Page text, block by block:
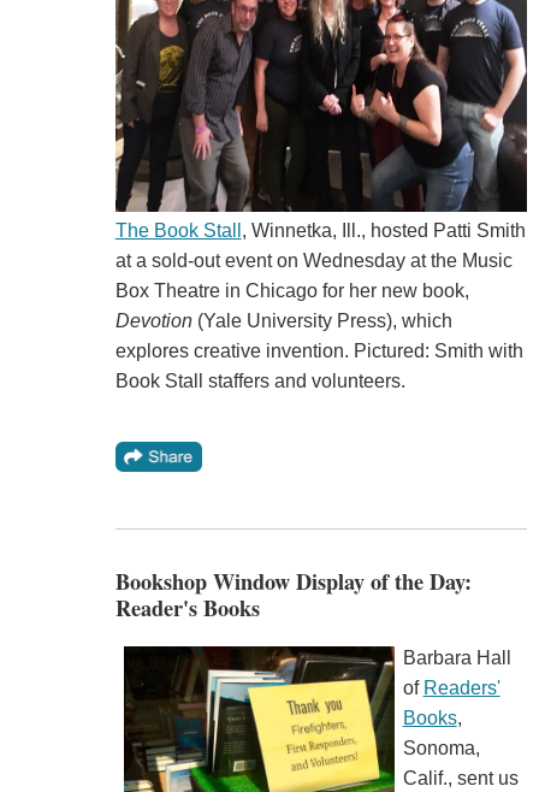
The Book Stall , Winnetka, Ill., hosted Patti Smith
at a sold-out event on Wednesday at the Music
Box Theatre in Chicago for her new book,
Devotion(Yale University Press), which
explores creative invention. Pictured: Smith with
Book Stall staffers and volunteers.
Bookshop Window Display of the Day:
Reader's Books
Barbara Hall
of Readers'
Books,
Sonoma,
Calif., sent us

> Work required
Transcribe each record exactly as it appears, but omit every picture.

> Worked solution
Page text, block by block:
The Book Stall , Winnetka, Ill., hosted Patti Smith
at a sold-out event on Wednesday at the Music
Box Theatre in Chicago for her new book,
Devotion(Yale University Press), which
explores creative invention. Pictured: Smith with
Book Stall staffers and volunteers.
Bookshop Window Display of the Day:
Reader's Books
Barbara Hall
of Readers'
Books,
Sonoma,
Calif., sent us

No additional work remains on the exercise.